The reverse transition, from \((x, y')\) to \((x, y)\), has a probability of:

\[ P((x, y') \to (x, y)) = p(y \mid x) \]

Now, we check the detailed balance condition for this single step. We need to show:

\[ p(x, y) \cdot P((x, y) \to (x, y')) = p(x, y') \cdot P((x, y') \to (x, y)) \]

Substituting the transition probabilities, we get:

\[ p(x, y) \cdot p(y' \mid x) = p(x, y') \cdot p(y \mid x) \]

Using the definition of conditional probability, \(p(A, B) = p(A|B)p(B)\), we can rewrite both sides:

  • Left-hand side: \(p(x) \cdot p(y \mid x) \cdot p(y' \mid x)\)
  • Right-hand side: \(p(x) \cdot p(y' \mid x) \cdot p(y \mid x)\)

Since the two sides are equal, the detailed balance condition holds for this single sampling step.

A similar argument can be made for the second step, where we sample \(x'\) from \(p(x' \mid y')\). The full Gibbs sampling transition kernel is the product of these two steps, and since each individual step satisfies detailed balance, the combined two-step process also satisfies detailed balance with respect to the joint distribution \(p(x, y)\).

Conclusion

Because the Gibbs sampling procedure constructs a Markov chain that is:

  1. Irreducible: The chain can reach any point in the state space from any other point.
  2. Aperiodic: The chain does not get trapped in a cycle.
  3. Satisfies Detailed Balance: As proven above.

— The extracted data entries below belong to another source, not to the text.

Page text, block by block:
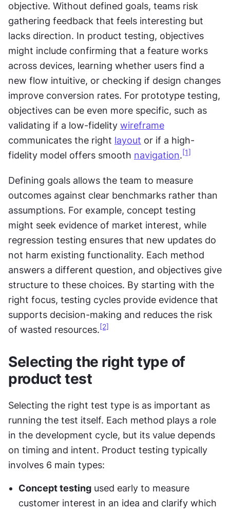
objective. Without defined goals, teams risk
gathering feedback that feels interesting but
lacks direction. In product testing, objectives
might include confirming that a feature works
across devices, learning whether users find a
new flow intuitive, or checking if design changes
improve conversion rates. For prototype testing,
objectives can be even more specific, such as
validating if a low-fidelity wireframe
communicates the right layout or if a high-
fidelity model offers smooth navigation. [1]
Defining goals allows the team to measure
outcomes against clear benchmarks rather than
assumptions. For example, concept testing
might seek evidence of market interest, while
regression testing ensures that new updates do
not harm existing functionality. Each method
answers a different question, and objectives give
structure to these choices. By starting with the
right focus, testing cycles provide evidence that
supports decision-making and reduces the risk
of wasted resources. [2]
Selecting the right type of
product test
Selecting the right test type is as important as
running the test itself. Each method plays a role
in the development cycle, but its value depends
on timing and intent. Product testing typically
involves 6 main types:
Concept testing used early to measure
customer interest in an idea and clarify which
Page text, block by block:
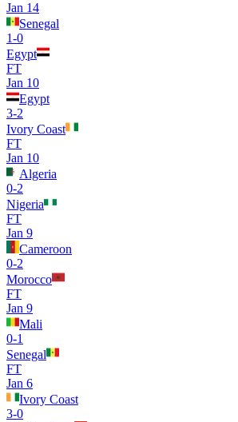
Jan 14
Senegal
1-0
Egypt
FT
Jan 10
Egypt
3-2
Ivory Coast
FT
Jan 10
Algeria
0-2
Nigeria
FT
Jan 9
Cameroon
0-2
Morocco
FT
Jan 9
Mali
0-1
Senegal
FT
Jan 6
Ivory Coast
3-0
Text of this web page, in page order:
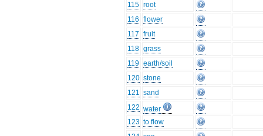
115 root
116 flower
117 fruit
118 grass
119 earth/soil
120 stone
121 sand
122 water
123 to flow
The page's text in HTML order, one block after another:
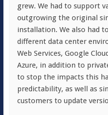
grew. We had to support
outgrowing the original
installation. We also had
different data center
Web Services, Google
Azure, in addition to
to stop the impacts this
predictability, as well as
customers to update
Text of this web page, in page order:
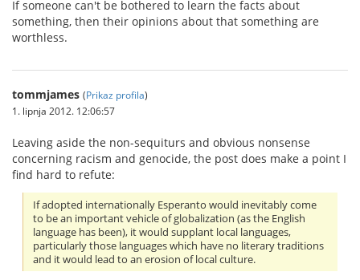
If someone can't be bothered to learn the facts about
something, then their opinions about that something are
worthless.
tommjames (Prikaz profila)
1. lipnja 2012. 12:06:57
Leaving aside the non-sequiturs and obvious nonsense
concerning racism and genocide, the post does make a point I
find hard to refute:
If adopted internationally Esperanto would inevitably come
to be an important vehicle of globalization (as the English
language has been), it would supplant local languages,
particularly those languages which have no literary traditions
and it would lead to an erosion of local culture.
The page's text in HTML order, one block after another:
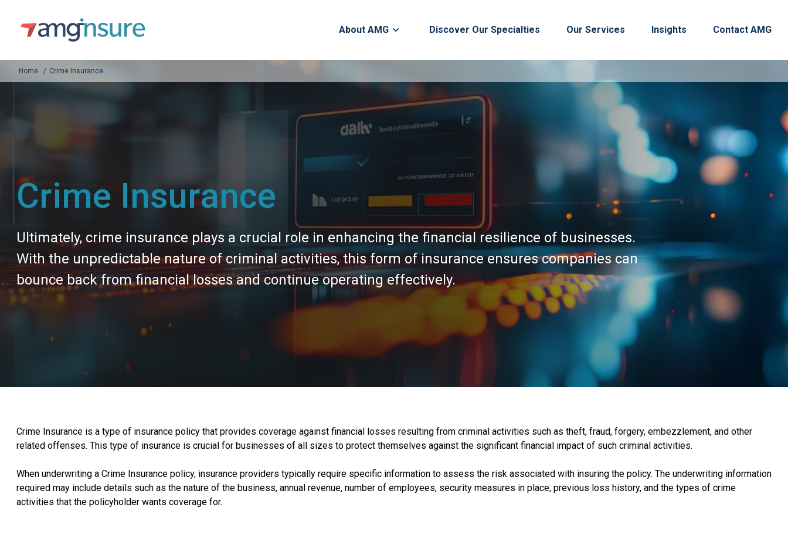
About AMG Discover Our Specialties Our Services Insights Contact AMG
Home Crime Insurance
Crime Insurance
Ultimately, crime insurance plays a crucial role in enhancing the financial resilience of businesses.
With the unpredictable nature of criminal activities, this form of insurance ensures companies can
bounce back from financial losses and continue operating effectively.
Crime Insurance is a type of insurance policy that provides coverage against financial losses resulting from criminal activities such as theft, fraud, forgery, embezzlement, and other
related offenses. This type of insurance is crucial for businesses of all sizes to protect themselves against the significant financial impact of such criminal activities.
When underwriting a Crime Insurance policy, insurance providers typically require specific information to assess the risk associated with insuring the policy. The underwriting information
required may include details such as the nature of the business, annual revenue, number of employees, security measures in place, previous loss history, and the types of crime
activities that the policyholder wants coverage for.
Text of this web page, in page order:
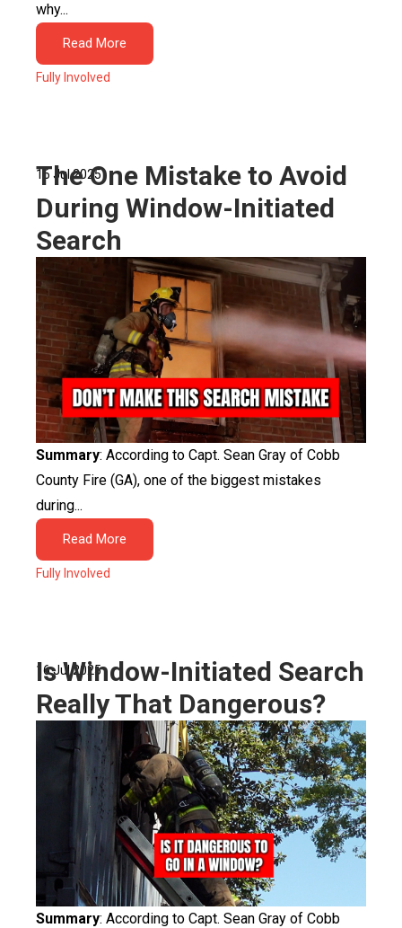
why...
Read More
Fully Involved
The One Mistake to Avoid
During Window-Initiated
Search
16 Jul 2025
Summary: According to Capt. Sean Gray of Cobb
County Fire (GA), one of the biggest mistakes
during...
Read More
Fully Involved
Is Window-Initiated Search
Really That Dangerous?
16 Jul 2025
Summary: According to Capt. Sean Gray of Cobb
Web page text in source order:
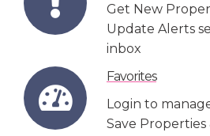
Get New
Update Alerts
inbox
Favorites
Login to
Save Properties
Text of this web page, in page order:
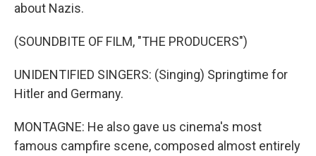
about Nazis.
(SOUNDBITE OF FILM, "THE PRODUCERS")
UNIDENTIFIED SINGERS: (Singing) Springtime for
Hitler and Germany.
MONTAGNE: He also gave us cinema's most
famous campfire scene, composed almost entirely
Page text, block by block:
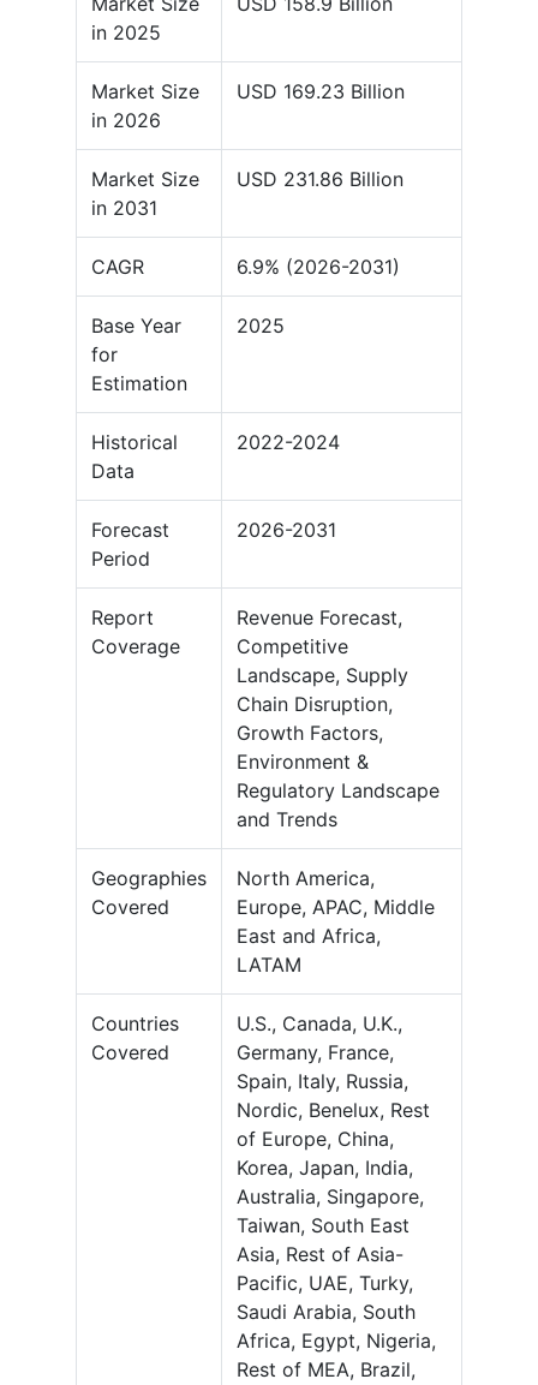
in 2025
Market Size
in 2026
USD 169.23 Billion
Market Size
in 2031
USD 231.86 Billion
CAGR 6.9% (2026-2031)
Base Year
for
Estimation
2025
Historical
Data
2022-2024
Forecast
Period
2026-2031
Report
Coverage
Revenue Forecast,
Competitive
Landscape, Supply
Chain Disruption,
Growth Factors,
Environment &
Regulatory Landscape
and Trends
Geographies
Covered
North America,
Europe, APAC, Middle
East and Africa,
LATAM
Countries
Covered
U.S., Canada, U.K.,
Germany, France,
Spain, Italy, Russia,
Nordic, Benelux, Rest
of Europe, China,
Korea, Japan, India,
Australia, Singapore,
Taiwan, South East
Asia, Rest of Asia-
Pacific, UAE, Turky,
Saudi Arabia, South
Africa, Egypt, Nigeria,
Rest of MEA, Brazil,
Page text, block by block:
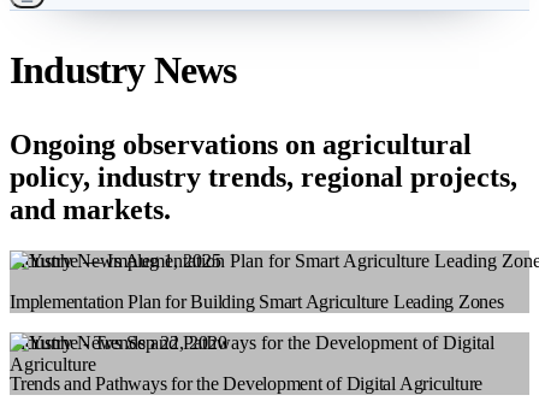
Industry News
Ongoing observations on agricultural
policy, industry trends, regional projects,
and markets.
Industry NewsAug 1, 2025
Implementation Plan for Building Smart Agriculture Leading Zones
Industry News Sep 22, 2020
Trends and Pathways for the Development of Digital Agriculture
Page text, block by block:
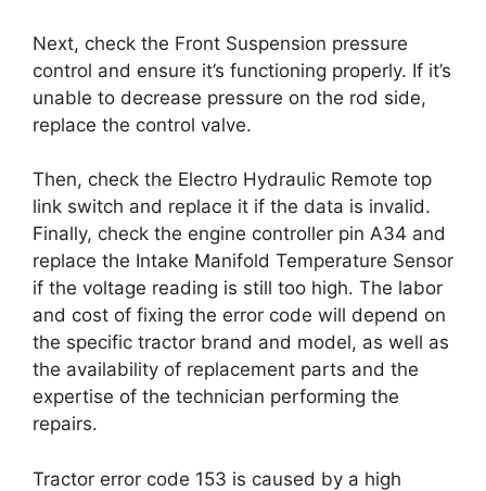
Next, check the Front Suspension pressure
control and ensure it’s functioning properly. If it’s
unable to decrease pressure on the rod side,
replace the control valve.
Then, check the Electro Hydraulic Remote top
link switch and replace it if the data is invalid.
Finally, check the engine controller pin A34 and
replace the Intake Manifold Temperature Sensor
if the voltage reading is still too high. The labor
and cost of fixing the error code will depend on
the specific tractor brand and model, as well as
the availability of replacement parts and the
expertise of the technician performing the
repairs.
Tractor error code 153 is caused by a high
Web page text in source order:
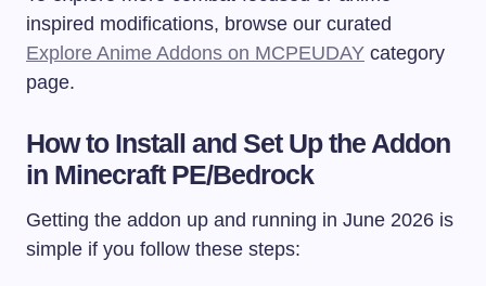
inspired modifications, browse our curated
Explore Anime Addons on MCPEUDAY category
page.
How to Install and Set Up the Addon
in Minecraft PE/Bedrock
Getting the addon up and running in June 2026 is
simple if you follow these steps:

It is guaranteed that the stationary distribution of the Markov chain is the target joint distribution \(p(x, y)\). Therefore, after a sufficient “burn-in” period, the samples produced by the Gibbs sampler are valid draws from the desired joint distribution. ### 9. Exercises (Try Yourself!) ✍️

Exercise 1: Simple Gaussian Chain

Suppose you have the following system: - \(X \mid Y \sim \mathcal{N}(0.5Y, 1)\) - \(Y \mid X \sim \mathcal{N}(0.5X, 1)\)

Use Gibbs sampling to generate samples from this system.

Hint: This will produce a bivariate normal distribution. Compared to a high-correlation example, the samples you generate will be more dispersed, reflecting a lower correlation between \(X\) and \(Y\).

Exercise 2: Mix Chocolate with Noise

Let’s revisit the chocolate example with a new set of variances: - \(W \mid S \sim \mathcal{N}(S, 0.5^2)\) - \(S \mid W \sim \mathcal{N}(W, 1^2)\)

Try Gibbs sampling with these conditional distributions and then plot the joint density of the generated samples. Also, try different variance values and observe how the plot changes.

Hint: The stronger the variance, the weaker the dependency between the variables. This is because a larger variance introduces more “noise,” making the relationship between the conditional mean and the sampled value less deterministic.

Exercise 3: Explore Convergence

Take your Gibbs sampler from any of the previous exercises and plot the mean of your samples for one of the variables, say \(X^{(1:t)}\), over the number of iterations \(t\).

Hint: You can calculate the cumulative mean using cumsum(X) / 1:t in R. This plot will show you how the sample mean stabilizes and converges to the true mean of the distribution as you collect more samples. This is a visual way to assess if your sampler has converged.